- [WHAT YOU SHOULD DO]
Whenever a line in the material below contains "Python", copy that line.

============

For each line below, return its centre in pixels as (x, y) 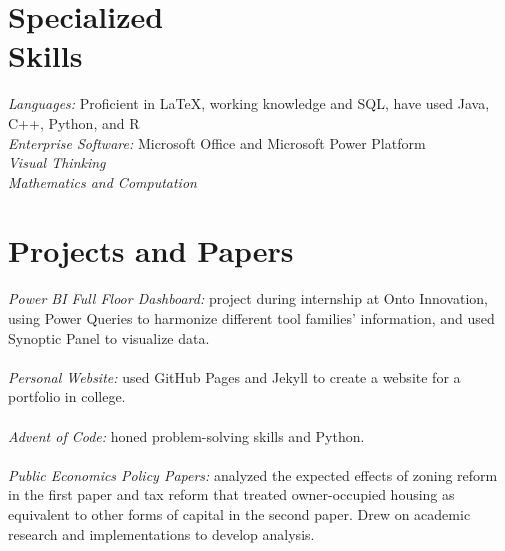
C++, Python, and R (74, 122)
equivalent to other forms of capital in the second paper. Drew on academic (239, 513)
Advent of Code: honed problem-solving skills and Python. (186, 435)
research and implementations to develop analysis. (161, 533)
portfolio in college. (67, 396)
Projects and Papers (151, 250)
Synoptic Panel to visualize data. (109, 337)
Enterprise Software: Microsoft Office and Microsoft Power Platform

============

- [TASK ANSWER]
C++, Python, and R (74, 122)
Advent of Code: honed problem-solving skills and Python. (186, 435)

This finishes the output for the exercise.